Friday, August 9, 2013

Shifting madness

My team was chasing an odd bug for a couple of weeks. In the GemFire distributed cache we store a 64-bit timestamp representing the last-modified-time for a cache entry and use it for entry expiration and inter-site consistency checks.  This value was all of a sudden going back in time a day and a half, causing early expiration and inter-site inconsistencies.

Well, what do you do?  You review recent changes to the product, for one thing.  Not long ago two people worked on the code for handling this timestamp.  The significant change seemed to be in using the top 8 bits of this field to store boolean flags and using a java.util.concurrent.atomic.AtomicLongFieldUpdater to access the field.

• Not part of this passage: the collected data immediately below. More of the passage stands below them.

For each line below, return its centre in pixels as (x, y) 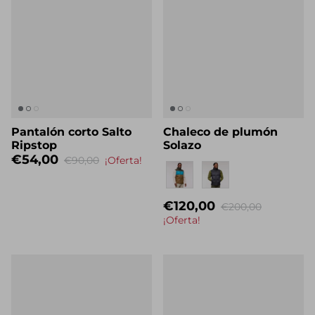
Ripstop (34, 157)
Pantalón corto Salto (71, 143)
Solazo (182, 157)
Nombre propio (200, 176)
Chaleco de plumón (220, 143)
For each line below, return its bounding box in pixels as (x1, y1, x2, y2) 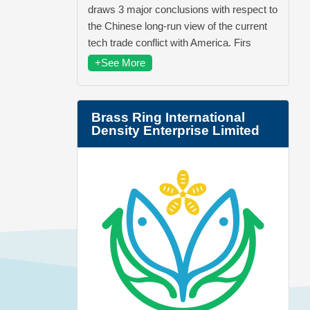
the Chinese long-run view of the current (88, 19, 267, 32)
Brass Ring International (91, 109, 245, 125)
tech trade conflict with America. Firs (88, 36, 251, 48)
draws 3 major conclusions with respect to (88, 3, 277, 15)
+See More (95, 56, 145, 69)
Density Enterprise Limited (91, 122, 259, 138)
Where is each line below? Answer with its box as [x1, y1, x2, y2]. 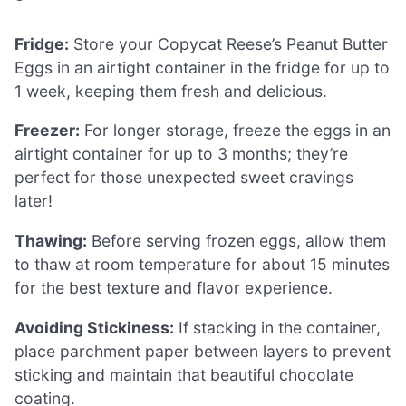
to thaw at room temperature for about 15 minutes [14, 254, 390, 274]
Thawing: [14, 230, 87, 250]
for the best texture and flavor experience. [14, 277, 333, 297]
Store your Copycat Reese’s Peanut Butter [69, 34, 388, 53]
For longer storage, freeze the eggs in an [80, 121, 391, 140]
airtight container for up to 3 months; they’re [14, 144, 348, 164]
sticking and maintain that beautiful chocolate [14, 364, 353, 384]
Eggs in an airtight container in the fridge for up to [14, 57, 390, 77]
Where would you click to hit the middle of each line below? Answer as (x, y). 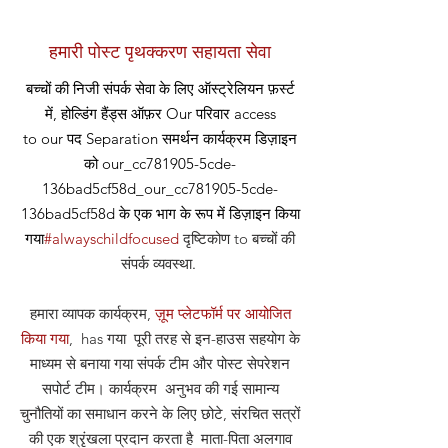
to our (45, 138)
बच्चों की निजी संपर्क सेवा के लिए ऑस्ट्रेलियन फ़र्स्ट (160, 88)
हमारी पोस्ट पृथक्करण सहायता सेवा (160, 52)
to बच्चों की (262, 238)
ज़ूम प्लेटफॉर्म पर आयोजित (222, 313)
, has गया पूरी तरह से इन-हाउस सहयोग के (184, 338)
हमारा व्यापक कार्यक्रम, (92, 313)
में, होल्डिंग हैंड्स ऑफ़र (105, 113)
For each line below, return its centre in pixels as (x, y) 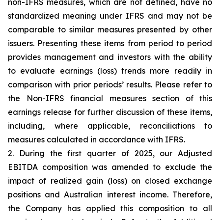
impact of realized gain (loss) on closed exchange (110, 181)
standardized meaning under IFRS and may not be (110, 16)
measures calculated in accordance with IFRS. (96, 139)
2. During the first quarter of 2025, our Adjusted (110, 153)
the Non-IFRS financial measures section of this (110, 98)
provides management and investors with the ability (110, 57)
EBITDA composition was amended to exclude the (110, 167)
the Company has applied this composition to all (110, 208)
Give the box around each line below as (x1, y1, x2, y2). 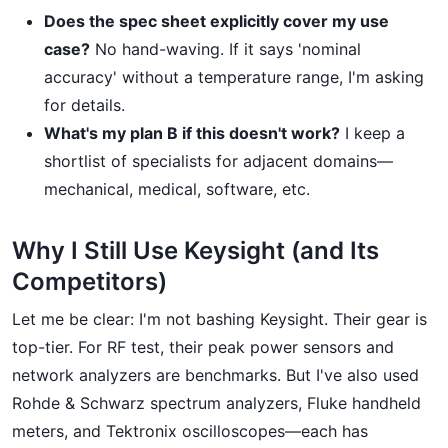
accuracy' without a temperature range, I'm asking (44, 67, 424, 87)
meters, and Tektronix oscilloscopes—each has (12, 421, 368, 441)
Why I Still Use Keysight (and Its (12, 236, 379, 265)
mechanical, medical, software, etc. (44, 179, 310, 199)
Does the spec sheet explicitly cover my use (44, 11, 389, 31)
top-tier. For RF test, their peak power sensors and (12, 337, 394, 357)
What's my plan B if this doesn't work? (44, 123, 340, 143)
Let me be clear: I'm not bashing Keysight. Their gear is (12, 309, 427, 329)
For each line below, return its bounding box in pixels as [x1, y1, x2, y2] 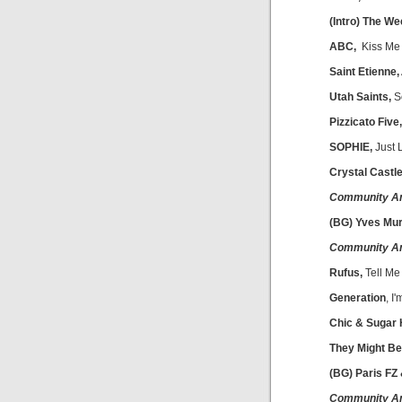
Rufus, [329, 267, 363, 279]
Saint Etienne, [329, 66, 399, 78]
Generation [329, 292, 386, 304]
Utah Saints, [329, 91, 391, 103]
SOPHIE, [329, 141, 372, 153]
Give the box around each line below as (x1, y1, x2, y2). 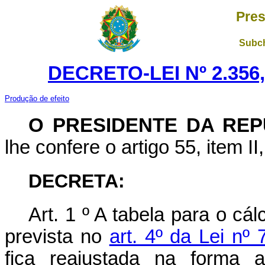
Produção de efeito (5, 94, 69, 103)
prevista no (5, 226, 109, 247)
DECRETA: (28, 170, 125, 192)
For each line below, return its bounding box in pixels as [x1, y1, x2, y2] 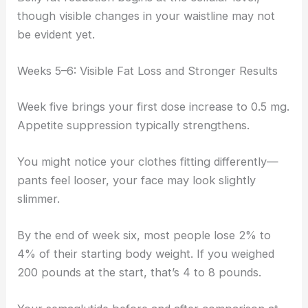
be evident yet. [17, 27, 96, 41]
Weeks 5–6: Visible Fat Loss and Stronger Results [17, 63, 278, 78]
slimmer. [17, 191, 60, 206]
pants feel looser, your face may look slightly [17, 173, 256, 187]
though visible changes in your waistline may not [17, 8, 276, 23]
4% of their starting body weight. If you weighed [17, 247, 275, 261]
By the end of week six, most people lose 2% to [17, 228, 272, 243]
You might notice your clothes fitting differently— [17, 154, 279, 168]
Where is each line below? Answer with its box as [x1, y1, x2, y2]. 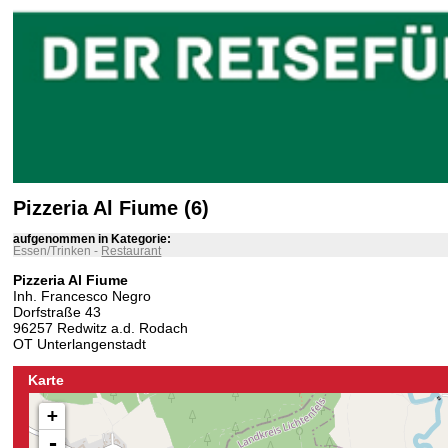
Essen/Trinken [13, 245, 92, 258]
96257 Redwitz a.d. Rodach [13, 319, 189, 336]
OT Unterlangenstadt [13, 335, 147, 352]
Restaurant [101, 245, 162, 258]
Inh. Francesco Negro [13, 287, 152, 304]
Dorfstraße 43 [13, 303, 102, 320]
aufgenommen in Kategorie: [13, 233, 172, 246]
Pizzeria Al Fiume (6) [13, 196, 210, 219]
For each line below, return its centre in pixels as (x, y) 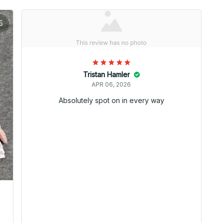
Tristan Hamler (106, 75)
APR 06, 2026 (111, 85)
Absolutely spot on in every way (111, 101)
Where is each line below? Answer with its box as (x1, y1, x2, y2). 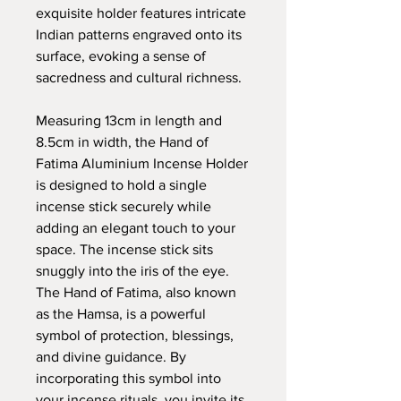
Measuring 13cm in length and (36, 112, 222, 128)
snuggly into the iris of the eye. (36, 262, 229, 278)
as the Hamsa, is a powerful (36, 305, 206, 321)
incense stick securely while (36, 198, 211, 214)
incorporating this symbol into (36, 370, 221, 386)
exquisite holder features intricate (36, 4, 246, 21)
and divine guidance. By (36, 348, 186, 364)
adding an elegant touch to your (36, 219, 235, 235)
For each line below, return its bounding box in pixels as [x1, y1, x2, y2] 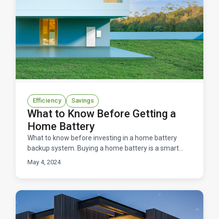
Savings [71, 97, 94, 105]
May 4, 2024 [27, 158, 61, 166]
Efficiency [32, 97, 61, 105]
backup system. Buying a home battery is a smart [27, 144, 179, 152]
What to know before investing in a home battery [27, 133, 177, 142]
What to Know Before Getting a [27, 107, 176, 120]
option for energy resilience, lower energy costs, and [27, 154, 187, 162]
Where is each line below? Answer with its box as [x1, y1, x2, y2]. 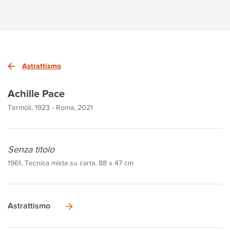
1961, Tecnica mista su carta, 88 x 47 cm [8, 158, 133, 167]
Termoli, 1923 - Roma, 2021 [8, 103, 93, 111]
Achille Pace [8, 87, 65, 99]
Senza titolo [8, 144, 54, 155]
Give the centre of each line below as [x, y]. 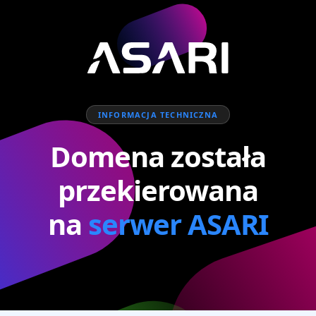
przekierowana [158, 190]
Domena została [158, 156]
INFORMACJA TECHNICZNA [158, 115]
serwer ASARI [178, 224]
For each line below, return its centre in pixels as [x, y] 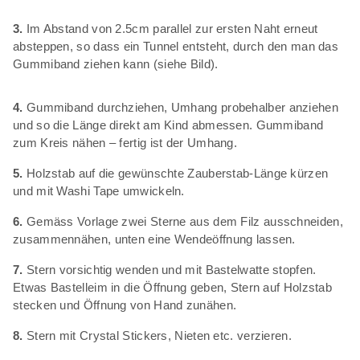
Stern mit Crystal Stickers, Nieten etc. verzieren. [157, 335]
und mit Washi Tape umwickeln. [99, 190]
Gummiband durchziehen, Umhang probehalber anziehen [180, 107]
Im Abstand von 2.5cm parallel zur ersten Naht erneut [170, 28]
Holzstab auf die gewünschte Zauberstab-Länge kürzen [176, 173]
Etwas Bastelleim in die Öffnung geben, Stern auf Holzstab [173, 287]
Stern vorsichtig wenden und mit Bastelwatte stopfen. [170, 269]
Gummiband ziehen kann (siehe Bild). [116, 63]
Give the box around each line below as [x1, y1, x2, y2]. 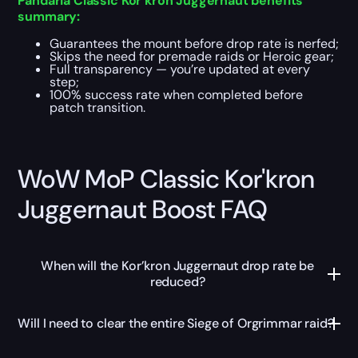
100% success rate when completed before [50, 86, 304, 103]
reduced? [149, 273, 205, 291]
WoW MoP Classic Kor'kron [18, 161, 315, 196]
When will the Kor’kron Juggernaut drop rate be [41, 257, 314, 275]
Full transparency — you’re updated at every [50, 60, 311, 78]
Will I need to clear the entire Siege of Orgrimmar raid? [18, 315, 334, 332]
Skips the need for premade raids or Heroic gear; [50, 47, 335, 65]
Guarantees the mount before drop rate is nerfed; [50, 34, 340, 52]
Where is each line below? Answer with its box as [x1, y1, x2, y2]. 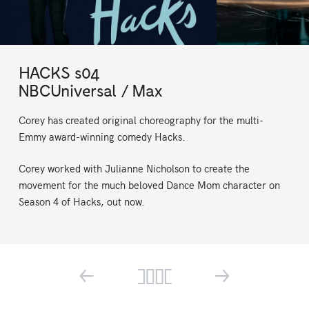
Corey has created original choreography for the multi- [18, 112, 263, 127]
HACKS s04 [18, 62, 99, 83]
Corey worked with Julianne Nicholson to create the [18, 161, 250, 176]
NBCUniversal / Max [18, 80, 162, 101]
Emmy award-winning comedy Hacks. [18, 129, 186, 143]
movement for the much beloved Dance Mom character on [18, 178, 280, 192]
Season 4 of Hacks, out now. [18, 195, 145, 209]
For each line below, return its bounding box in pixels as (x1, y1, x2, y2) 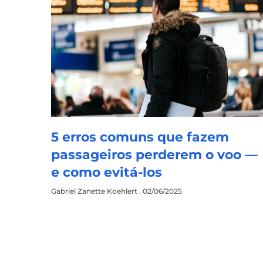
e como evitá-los (51, 164, 163, 181)
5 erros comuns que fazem (51, 129, 230, 146)
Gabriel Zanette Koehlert (51, 187, 140, 196)
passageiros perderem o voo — (51, 147, 258, 163)
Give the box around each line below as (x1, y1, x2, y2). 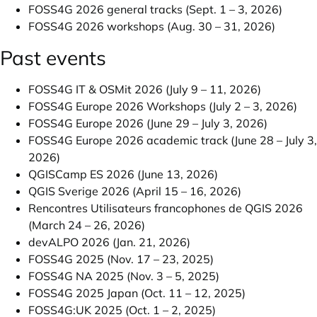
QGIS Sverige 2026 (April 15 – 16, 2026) (28, 184, 241, 198)
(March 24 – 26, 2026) (28, 218, 145, 232)
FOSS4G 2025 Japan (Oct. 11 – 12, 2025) (28, 286, 246, 300)
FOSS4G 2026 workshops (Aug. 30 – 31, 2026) (28, 19, 275, 33)
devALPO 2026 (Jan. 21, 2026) (28, 235, 190, 249)
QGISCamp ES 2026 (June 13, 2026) (28, 167, 218, 181)
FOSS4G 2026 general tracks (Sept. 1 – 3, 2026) (28, 2, 282, 16)
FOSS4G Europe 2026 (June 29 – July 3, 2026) (28, 116, 267, 130)
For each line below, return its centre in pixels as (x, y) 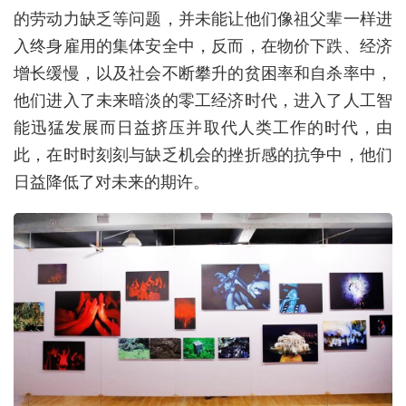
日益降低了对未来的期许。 (111, 181)
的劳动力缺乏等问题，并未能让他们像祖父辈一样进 (203, 18)
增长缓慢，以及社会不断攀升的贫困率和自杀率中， (203, 72)
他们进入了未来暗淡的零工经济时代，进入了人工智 (203, 99)
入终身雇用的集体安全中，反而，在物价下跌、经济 (203, 45)
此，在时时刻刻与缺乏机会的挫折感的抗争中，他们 (203, 154)
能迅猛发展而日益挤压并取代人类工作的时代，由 (203, 126)
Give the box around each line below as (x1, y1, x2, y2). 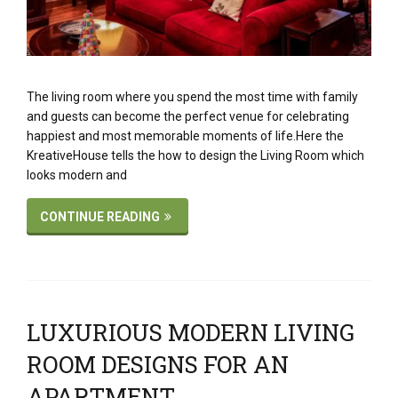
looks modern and (27, 167, 127, 182)
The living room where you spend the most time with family (27, 89, 358, 104)
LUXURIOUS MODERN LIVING (27, 316, 354, 347)
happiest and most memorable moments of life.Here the (27, 128, 344, 143)
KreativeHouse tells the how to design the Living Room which (27, 147, 364, 163)
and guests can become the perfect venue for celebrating (27, 108, 349, 123)
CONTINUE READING (40, 209, 160, 224)
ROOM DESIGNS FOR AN (27, 348, 289, 379)
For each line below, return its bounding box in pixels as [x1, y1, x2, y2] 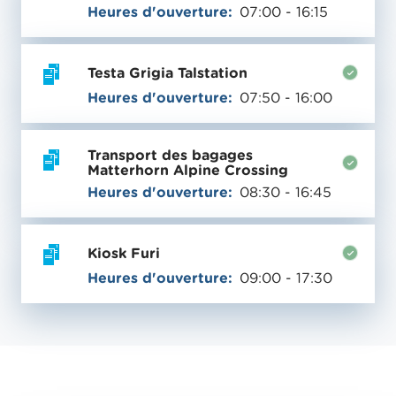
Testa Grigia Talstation [88, 63, 248, 81]
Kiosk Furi [88, 243, 161, 262]
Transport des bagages [88, 146, 254, 164]
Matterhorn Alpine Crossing [88, 161, 289, 179]
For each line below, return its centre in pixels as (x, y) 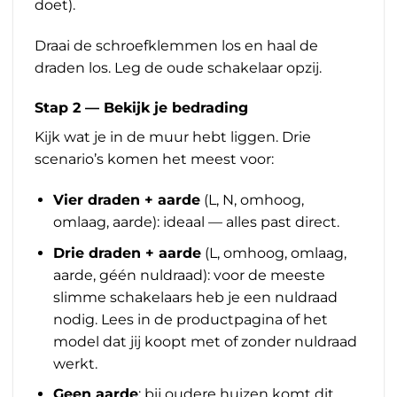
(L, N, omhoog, (252, 200)
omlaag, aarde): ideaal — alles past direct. (196, 222)
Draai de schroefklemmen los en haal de (176, 45)
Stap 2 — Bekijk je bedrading (141, 108)
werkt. (75, 363)
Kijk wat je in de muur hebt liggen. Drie (173, 137)
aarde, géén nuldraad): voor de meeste (189, 275)
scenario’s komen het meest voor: (154, 160)
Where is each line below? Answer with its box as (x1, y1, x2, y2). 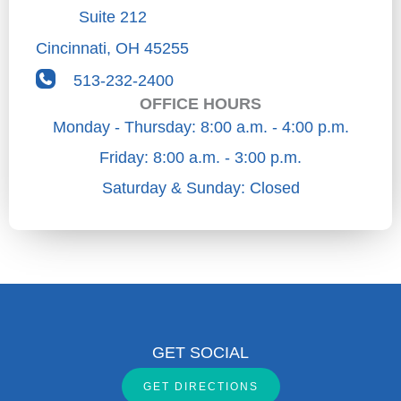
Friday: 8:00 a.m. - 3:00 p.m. (99, 148, 302, 166)
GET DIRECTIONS (142, 380, 259, 393)
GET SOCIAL (152, 343, 249, 362)
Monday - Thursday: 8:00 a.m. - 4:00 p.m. (52, 117, 349, 136)
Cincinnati (36, 39, 107, 58)
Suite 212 (78, 8, 147, 27)
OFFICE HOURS (140, 94, 261, 113)
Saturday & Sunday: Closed (101, 178, 300, 197)
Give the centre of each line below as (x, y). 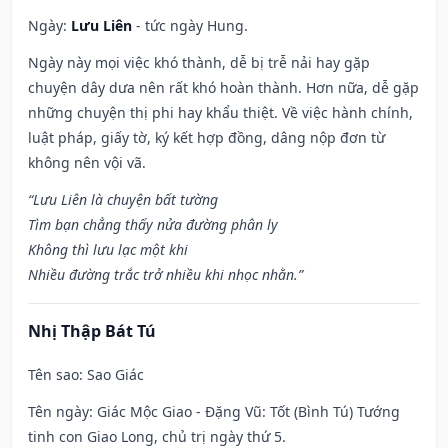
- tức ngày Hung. (190, 26)
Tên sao (53, 375)
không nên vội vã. (87, 163)
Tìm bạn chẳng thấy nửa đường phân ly (153, 225)
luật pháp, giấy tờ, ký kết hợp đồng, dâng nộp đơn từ (206, 138)
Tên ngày (58, 412)
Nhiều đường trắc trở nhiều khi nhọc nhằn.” (165, 275)
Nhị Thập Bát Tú (92, 331)
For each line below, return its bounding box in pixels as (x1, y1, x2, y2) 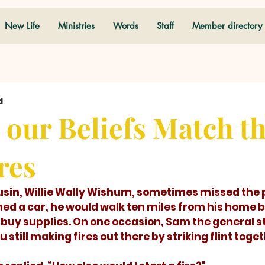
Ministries (58, 20, 95, 31)
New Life (5, 20, 40, 31)
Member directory (192, 20, 262, 31)
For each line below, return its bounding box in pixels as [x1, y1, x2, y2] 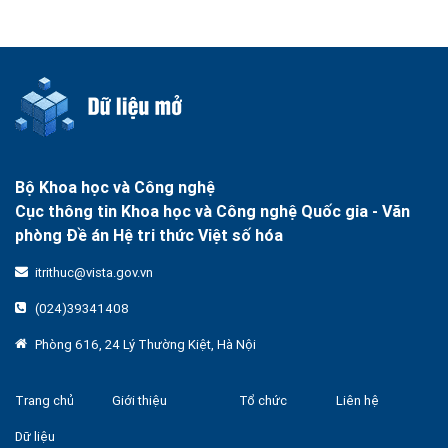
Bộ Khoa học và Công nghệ [15, 177, 215, 197]
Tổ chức [239, 392, 287, 409]
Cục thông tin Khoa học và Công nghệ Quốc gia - [15, 201, 378, 221]
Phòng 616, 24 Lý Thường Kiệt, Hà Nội [35, 336, 256, 353]
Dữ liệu [15, 428, 55, 445]
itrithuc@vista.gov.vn [35, 264, 153, 281]
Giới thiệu [112, 392, 167, 409]
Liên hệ [336, 392, 379, 409]
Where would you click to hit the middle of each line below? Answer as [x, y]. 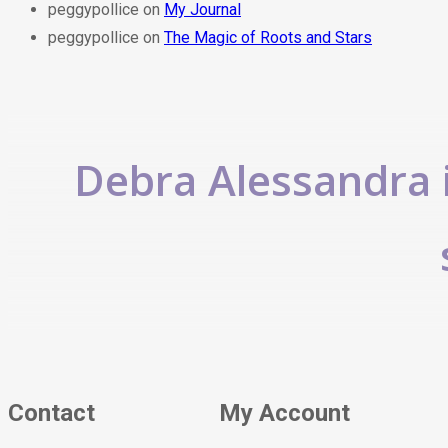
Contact [51, 413]
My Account [284, 413]
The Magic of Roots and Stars [268, 38]
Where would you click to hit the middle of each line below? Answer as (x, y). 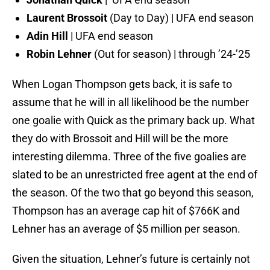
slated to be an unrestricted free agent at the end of (135, 174)
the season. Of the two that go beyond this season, (133, 192)
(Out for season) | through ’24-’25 (171, 54)
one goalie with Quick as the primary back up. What (133, 120)
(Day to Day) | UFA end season (181, 17)
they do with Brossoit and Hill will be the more (120, 138)
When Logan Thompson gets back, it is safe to (122, 84)
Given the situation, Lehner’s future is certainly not (131, 259)
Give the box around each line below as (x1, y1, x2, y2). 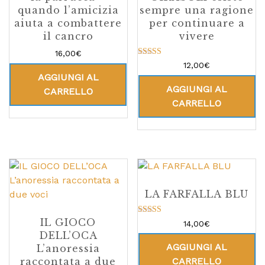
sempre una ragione (140, 4, 254, 16)
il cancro (43, 30, 93, 42)
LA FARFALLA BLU (145, 188, 249, 200)
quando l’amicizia (17, 4, 119, 16)
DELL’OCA (38, 230, 98, 241)
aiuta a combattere (14, 17, 122, 29)
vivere (179, 30, 215, 42)
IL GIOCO (40, 216, 96, 228)
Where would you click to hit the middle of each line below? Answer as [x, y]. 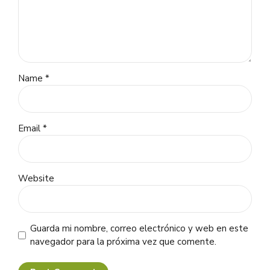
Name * [34, 79]
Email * [33, 129]
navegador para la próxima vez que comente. [123, 242]
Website [36, 179]
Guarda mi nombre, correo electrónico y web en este [139, 229]
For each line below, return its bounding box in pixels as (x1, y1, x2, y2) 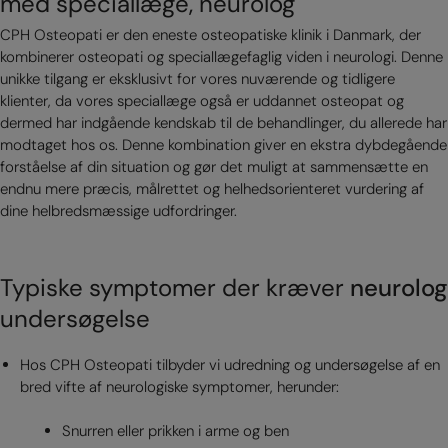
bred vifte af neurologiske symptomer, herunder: (19, 376, 339, 397)
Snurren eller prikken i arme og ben (61, 421, 289, 442)
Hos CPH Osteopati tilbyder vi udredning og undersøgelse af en (19, 354, 440, 375)
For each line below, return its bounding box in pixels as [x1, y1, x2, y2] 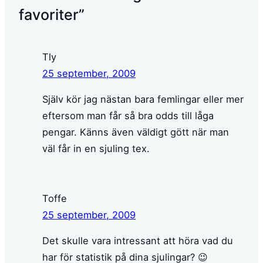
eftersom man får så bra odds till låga [42, 110, 214, 122]
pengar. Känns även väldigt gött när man [42, 126, 229, 139]
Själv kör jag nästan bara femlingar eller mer [42, 93, 244, 106]
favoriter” [19, 5, 85, 23]
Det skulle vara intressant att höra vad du [42, 234, 233, 247]
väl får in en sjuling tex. [42, 143, 150, 155]
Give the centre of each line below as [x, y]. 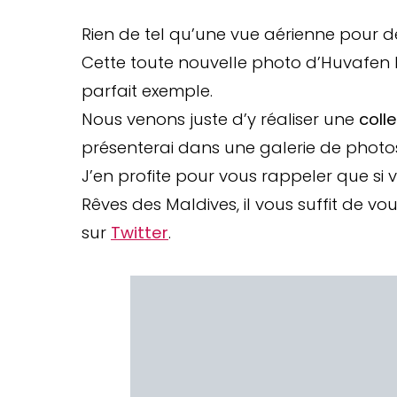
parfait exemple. [147, 91]
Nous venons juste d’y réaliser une [220, 119]
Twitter [140, 233]
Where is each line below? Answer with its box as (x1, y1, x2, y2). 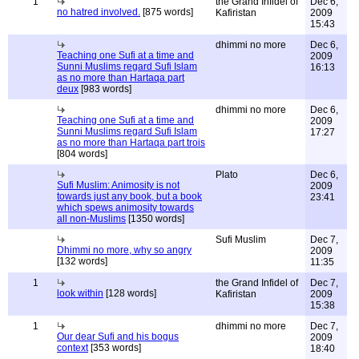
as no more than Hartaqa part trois (57, 137, 205, 148)
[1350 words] (126, 213, 184, 224)
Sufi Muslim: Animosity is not (57, 179, 179, 191)
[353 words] (88, 342, 141, 353)
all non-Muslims (57, 213, 126, 224)
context (57, 342, 88, 353)
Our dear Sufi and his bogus (57, 331, 179, 342)
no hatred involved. (57, 6, 140, 18)

  private static final long LAST_MODIFIED_MASK = 0x00FFFFFFFFFFFFFFL;

   long storedValue;
    long newValue;
    do {
      storedValue = lastModifiedUpdater.get(this);
      newValue = storedValue & ~LAST_MODIFIED_MASK;
      newValue |= lastModifiedTime;
    } while (!lastModifiedUpdater.compareAndSet(this, storedValue, newValue));

This code looks okay unless the relatively new AtomicLongFieldUpdater is messing up.  The other change was introduction of a new bit to store in the 8 top bits of the field:

  private static final long VALUE_RESULT_OF_SEARCH   = 0x01L << 56;
  private static final long UPDATE_IN_PROGRESS       = 0x02L << 56;
  private static final long TOMBSTONE_SCHEDULED      = 0x04L << 56;
  private static final long LISTENER_INVOCATION_IN_PROGRESS = 0x08 << 56;

There's a problem with this last line.  We're shifting a 32-bit integer 56 places to the left. A good C compiler will complain about this but the Java compiler seems okay with it.  Here's a C program:

#include "stdio.h"

int main(int argc, char *argv[]) {
    long l = 1 << 30;
    printf("1 << 30=%ld",l);

    l = 1<<32 font="">
    printf("1 << 32=%ld",l);
    l = 3<<32 br="">    printf("3 << 32=%ld",l);
~> cc -o testit test.c
test.c: In function 'main':
test.c:6: warning: left shift count >= width of type
test.c:8: warning: left shift count >= width of type

And the equivalent Java program:


public class test {
  public static void main(String[] args) {
    long l = 1 << 30;
    System.out.println("1 << 30="+l);

    l = 1 << 32;
    System.out.println("1 << 32="+l);

    l = 3 << 32;
    System.out.println("3 << 32="+l);


~> javac

Running these two programs gives different results

~> ./testit
1 << 30=1073741824

1 << 32=0
3 << 32=0

~> java test
1 << 30=1073741824

1 << 32=1
3 << 32=3

So the << operator works differently in Java than in C.  Shifting 0x08 fifty six bits in C results in a 0 but Java turns it into 0x800,0000!  The Java Language Specification says

If the promoted type of the left-hand operand is int, only the five lowest-order bits of the right-hand operand are used as the shift distance. It is as if the right-hand operand were subjected to a bitwise logical AND operator & (§15.22.1) with the mask value 0x1f (0b11111). The shift distance actually used is therefore always in the range 0 to 31, inclusive.
 So 56 (111000) is silently turned into 24 (011000) by the javac compiler! The new constant, 0x8000000, is 8 << 24, not 8 << 56 as intended!

This bit was being set and cleared in the timestamps when the new flag was used.  For instance, 2013/07/25 15:55:10.906 PDT is 1374792910906 on the millisecond clock.  Clearing bit 0x8000000 turns the clock back to 1374658693178, which is 2013/07/24 02:38:13.178 PDT.  That's roughly 37 hours earlier than the unmolested timestamp.  No wonder entries were being considered "old" before their time.

Changing the constant to have "L" like the others fixed the problem.